01.09.2025
New Study Reveals What Happens to CESAR1 During CO₂ Capture
A recent scientific study provides new insights into how the promising CO2 capture solvent CESAR1 degrades under industrially relevant conditions.

CESAR1, a blend of 2-amino-2-methylpropanol (AMP) and piperazine (PZ), was originally developed in the EU project CESAR and has since been widely tested, including at the Technology Centre Mongstad (TCM). It has shown strong performance with lower energy use and higher stability than traditional benchmark solvents such as monoethanolamine (MEA).
The study, led by Vanja Bruvik from SINTEF, investigated degradation pathways of CESAR1 under oxidative and thermal stress. Using advanced liquid chromatography and mass spectrometry, the researchers identified and quantified 48 different degradation compounds, including 15 that had not previously been reported for AMP, PZ, or CESAR1.

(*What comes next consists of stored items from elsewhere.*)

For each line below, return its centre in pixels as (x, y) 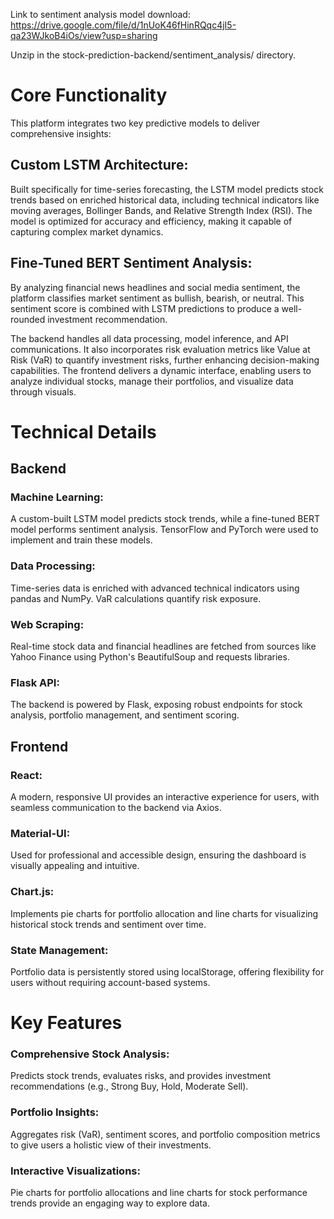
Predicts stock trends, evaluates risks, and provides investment (141, 1076)
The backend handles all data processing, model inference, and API (149, 338)
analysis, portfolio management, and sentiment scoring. (125, 715)
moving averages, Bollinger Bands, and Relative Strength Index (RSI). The (161, 210)
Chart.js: (32, 892)
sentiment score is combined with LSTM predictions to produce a (145, 308)
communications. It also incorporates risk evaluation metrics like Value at (160, 349)
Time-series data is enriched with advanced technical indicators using (155, 588)
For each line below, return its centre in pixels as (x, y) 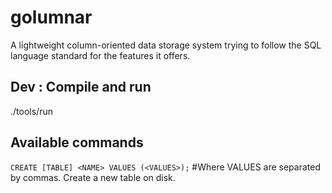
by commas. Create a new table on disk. (93, 177)
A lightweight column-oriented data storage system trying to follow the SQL (166, 45)
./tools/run (31, 111)
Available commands (77, 142)
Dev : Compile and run (81, 87)
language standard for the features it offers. (100, 55)
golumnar (51, 17)

Investigating How CESAR1 Breaks Down
One key finding is that CESAR1 degrades more rapidly than its individual components, with oxidative degradation proving to be the most critical factor. Compounds such as formic acid, formaldehyde, and N-nitrosopiperazine were detected under oxidizing conditions, while several other degradation products were formed at elevated temperatures. Importantly, some degradation pathways observed in laboratory tests correspond closely to results from pilot-scale operation at TCM, strengthening the relevance of the findings for industrial application.
“Understanding how solvents change over time is essential for safe, cost-effective, and environmentally sound CO2 capture. Our work provides important knowledge that can be used to optimize solvent management strategies, including how to monitor degradation and when to carry out solvent reclamation.”

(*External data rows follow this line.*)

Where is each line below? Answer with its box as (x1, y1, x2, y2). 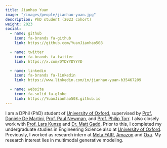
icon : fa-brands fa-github (14, 36, 71, 41)
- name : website (10, 87, 44, 92)
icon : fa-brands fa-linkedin (14, 73, 76, 78)
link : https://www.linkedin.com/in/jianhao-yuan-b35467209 (14, 78, 142, 83)
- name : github (10, 31, 42, 36)
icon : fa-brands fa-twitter (14, 54, 73, 59)
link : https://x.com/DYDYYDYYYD (14, 59, 82, 64)
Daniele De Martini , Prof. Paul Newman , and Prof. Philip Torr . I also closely (5, 115, 159, 122)
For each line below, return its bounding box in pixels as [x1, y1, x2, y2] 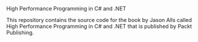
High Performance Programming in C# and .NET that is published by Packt [6, 23, 192, 30]
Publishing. [6, 29, 35, 36]
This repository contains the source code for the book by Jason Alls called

Vanja Bruvik, Research Scientist at SINTEFFrom Laboratory to Large-Scale Testing
At TCM, CESAR1 has been tested extensively under real flue gas conditions, and the new results contribute directly to ongoing projects focused on emission monitoring and solvent stability.
“By combining laboratory research with large-scale testing, we build the knowledge base needed to ensure that next-generation solvents like CESAR1 can be deployed at full scale.”
Karen Karolina Høisæter, Senior Research Scientist at TCMAs the global need for CO2 capture grows, studies like this help pave the way for more robust and sustainable technologies that can play a crucial role in reaching climate targets.